One other factor that might help you sort out how your feelings fit with your identity is: are you attracted to your friend? It sounds like you are from your description of her. Do you feel like you want to do sexy things with her? Does thinking about her arouse feelings similar to those you have when you watch porn or see a guy you think is hot? Keep in mind that those desires may not feel exactly the same as your attraction to men, but see if they're there in one form or another. If they're not, do you just think she's super cool and awesome, but you aren't attracted to her physically? Again, there are no right answers to those questions, but asking them may help you get a better understanding of what's happening in your heart and head (and pants).

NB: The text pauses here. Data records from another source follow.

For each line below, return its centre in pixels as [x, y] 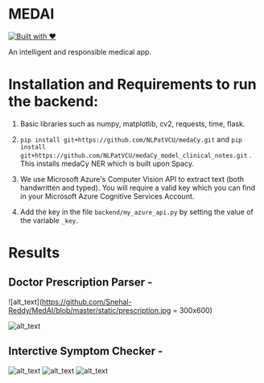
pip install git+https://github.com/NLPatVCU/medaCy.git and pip [131, 139]
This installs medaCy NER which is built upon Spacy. [107, 163]
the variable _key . [49, 220]
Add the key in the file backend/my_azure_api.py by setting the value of [136, 212]
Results [34, 253]
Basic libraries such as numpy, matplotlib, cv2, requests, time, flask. [132, 124]
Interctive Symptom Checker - [86, 351]
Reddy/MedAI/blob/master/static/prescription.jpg [90, 310]

On to whether or not dating this friend will cause any psychological issues. There's nothing about exploring new angles of your sexuality that's risky to your well-being. Where there is the potential for stress, for both you and her, is if you're not open with your friend about where you are in your journey. You don't have to come to a solid conclusion about how you identify before you talk to her, but if she does approach you saying "okay, ready to date now" you need to be honest. Tell her that you want to date her, you've identified as gay, but that you're wanting to explore your sexuality more, and you want her to be aware of that. (Huge caveat: if you feel she is not a safe person to disclose that part of yourself to, don't. But also think about what that means in terms of dating her.)

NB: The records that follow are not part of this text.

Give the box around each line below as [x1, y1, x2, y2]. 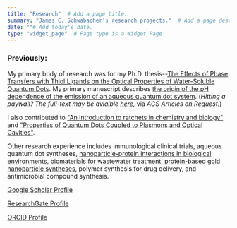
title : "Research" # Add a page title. [7, 10, 128, 18]
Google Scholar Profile [7, 185, 73, 194]
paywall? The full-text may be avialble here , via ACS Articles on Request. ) [7, 100, 222, 108]
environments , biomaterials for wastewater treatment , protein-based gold [7, 157, 221, 165]
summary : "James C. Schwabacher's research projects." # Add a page [7, 17, 217, 24]
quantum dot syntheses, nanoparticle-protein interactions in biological [7, 149, 212, 157]
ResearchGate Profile [7, 199, 69, 208]
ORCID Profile [7, 212, 48, 221]

To be clear, I don't think that queer folks are required to immediately disclose their identity or history to a partner in order to have a healthy relationship. I'm making this suggestion to you because, even if it sounds simple on paper, you might find that working out how you identify causes a lot of tough feelings. If you're having to hide those feelings from the person you're dating, it can intensify the stress on you. Too, that sense of concealing your identity or your history from a partner can be wearing, and possibly take a toll on any relationship that develops, because it can create a sense of "something is up, but no one will talk about it."

I will say that some of this is just borrowing trouble. Your friend is definitely interested in spending time with you, seems to like you, and has even considered dating you. But she hasn't actually agreed to date you. Her "not yet" may mean "not ever." That's one of those tricky things, because on the one hand it's good to take people at their word. But on the other, women are usually socialized to give "soft no's" when turning down dates, and "not yet" could very well be one of those no's. If the two of you are friends, she may also not want to jeopardize your friendship by turning you down directly. If that turns out to be the case, it's important to check with yourself to make sure you're okay having a platonic relationship with her, rather than a relationship where you're technically friends but you are always secretly hoping to be more than that.

If you don't end up ever dating, that doesn't mean that the self-exploration your feelings for her triggered was a waste. She sparked in you questions about your identity, and working out answers (or partial answers) to them may help you understand your own identity a little better.

But, there's an equal chance that she is interested in dating you, and is just not in the place to be dating anyone right now. If that's the case, and she does approach you in a few months and wants to date, I encourage you to take the chance and see where a romantic relationship with her goes. It may be that you two find that you're a good fit. Maybe you'll discover that you make better friends than partners. Or you may find that dating girls, even super awesome rad girls, is not for you. As long as you're open with each other and willing to be true to yourself (whatever that self may be), this will be a relationship worth exploring.